The Acts of Paul and Thekla
But James Aageson’s 2008 commentary counters the Gnostic proposal by observing that this earlier thesis is not supported by textual evidence nor by recent scholarship. He sees the idea in 1 Timothy 2:15 that women “will be saved through childbearing, provided they continue in faith and love and holiness, with modesty” as “strange,” but at the same time “likely pointing to the need to mind one’s place in the order of social expectations.” Although God is still the savior, people need to be taking hold of this salvation “in faith, in correct teaching, and in proper behavior” (pp. 26-27).
Aageson instead refers to the second century apocryphal Acts of Paul and Thekla, where Thekla resists conformity to patriarchal norms by teaching the gospel and refusing marriage. Aageson does not know if the Pastorals were written to oppose Thekla, or if they just “represent quite different manifestations of the developing Pauline tradition” (p. 200). In contrast to Thekla, the Pastorals’ concept of the household of God is modeled after the Greco-Roman household, as noted earlier.
Although the NRSV puts “the saying is sure” into the next chapter, both Annette Huizenga and Jouette Bassler believe it belongs at the end of 1 Timothy 2:15. “Every other time the phrase occurs in the Pastorals it is attached to a theological statement about salvation or eternal life”: 1 Timothy 1:15; 4:8-9; 2 Timothy 2:10-11; Titus 3:6-8. (Huizenga, pp. 29-30; Bassler, p. 61).
In any case, one saying is sure: you won’t find find 1 Timothy 2:15 on any Mother’ Day cards!
Questions for discussion and reflection
- Which of the above explanations makes the most sense to you, and why? What sources would you add?
- Why do you think the author of 1 Timothy wanted the church to model itself after the Greco-Roman household? What are the demographic implications? How might these instructions to women compare with Jesus’s call to discipleship in the Gospels?
Sources used:
Aageson, James. W. Paul, the Pastoral Epistles, and the Early Church. Peabody, MA: Hendrickson Publishers, 2008.
Bassler, Jouette M. 1 Timothy 2 Timothy Titus. Abingdon New Testament Commentaries. Nashville, TN: Abingdon Press, 1996.
Gritz, Sharon Hodgin. Paul, Women Teachers, and the Mother Goddess at Ephesus. New York, NY: University Press of America, 1991.
Huizenga, Annette. 1-2 Timothy Titus. Wisdom Commentary. Collegeville, MN: Liturgical Press, 2016.
Kroeger, Richard Clark and Catherine Clark Kroeger.

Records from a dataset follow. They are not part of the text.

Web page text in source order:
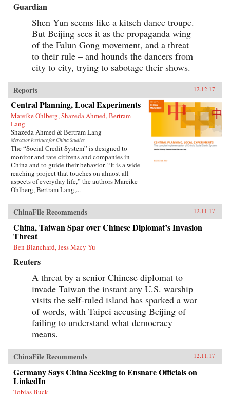
Guardian
Shen Yun seems like a kitsch dance troupe.
But Beijing sees it as the propaganda wing
of the Falun Gong movement, and a threat
to their rule – and hounds the dancers from
city to city, trying to sabotage their shows.
Reports 12.12.17
Central Planning, Local Experiments
Mareike Ohlberg, Shazeda Ahmed, Bertram
Lang
Shazeda Ahmed & Bertram Lang
Mercator Institute for China Studies
The “Social Credit System” is designed to
monitor and rate citizens and companies in
China and to guide their behavior. “It is a wide-
reaching project that touches on almost all
aspects of everyday life,” the authors Mareike
Ohlberg, Bertram Lang,...
ChinaFile Recommends 12.11.17
China, Taiwan Spar over Chinese Diplomat’s Invasion
Threat
Ben Blanchard, Jess Macy Yu
Reuters
A threat by a senior Chinese diplomat to
invade Taiwan the instant any U.S. warship
visits the self-ruled island has sparked a war
of words, with Taipei accusing Beijing of
failing to understand what democracy
means.
ChinaFile Recommends 12.11.17
Germany Says China Seeking to Ensnare Officials on
LinkedIn
Tobias Buck

I Suffer Not a Woman: Rethinking 1 Timothy 2:11-15 in Light of Ancient Evidence. Grand Rapids: MI: Baker Book House, 1992.

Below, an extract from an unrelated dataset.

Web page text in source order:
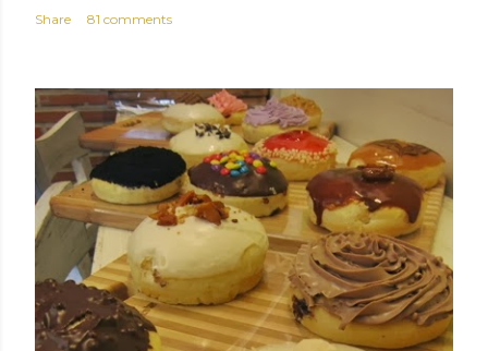
Share 81 comments

Here is how I analyze 1 Tim 2:15. The first thing I notice is that the Greek tes technogonia by having the article is a singular definite noun, thus I translate it as “the childbirth” rather than just childbirth (or childbearing) in general. Then I ask what specific definite childbirth might be best seen as related to salvation? And the best solution I see is Jesus. But I agree this is a very strange way of putting it, as normally it would be along the lines of “birth, death, and resurrection of Jesus”. So I see Paul truncating even the short form. So I further ask myself why might Paul/”Paul” write this? I think it was along the lines of Ephesus having the Ephesian Artemis, an ancient mother/fertility goddess whose worship would have used similar words in supplications.

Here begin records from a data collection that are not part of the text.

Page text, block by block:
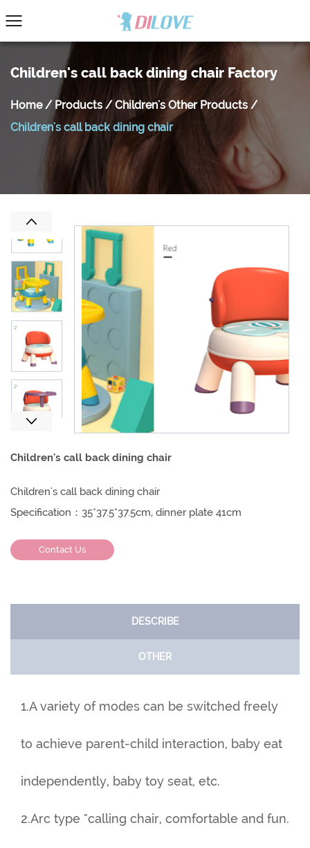
Children's call back dining chair Factory
Home/ Products/ Children's Other Products /
Children's call back dining chair
Previous
Next
Children's call back dining chair
Children's call back dining chair
Specification：35*37.5*37.5cm, dinner plate 41cm
Contact Us
DESCRIBE
OTHER
1.A variety of modes can be switched freely
to achieve parent-child interaction, baby eat
independently, baby toy seat, etc.
2.Arc type "calling chair, comfortable and fun.

P.S. I do not think Gen 3:16 is a curse as it does not contain the word “curse”, so I understand it differently. Also, the words translated as “This saying is sure/faithful” or similar is ambiguous in the Greek and also can refer to Christ as the faithful Word. And I think it does that in some cases, so the fake out is that Paul is not necessarily referring to some saying either before or after the “faithful word” phrase.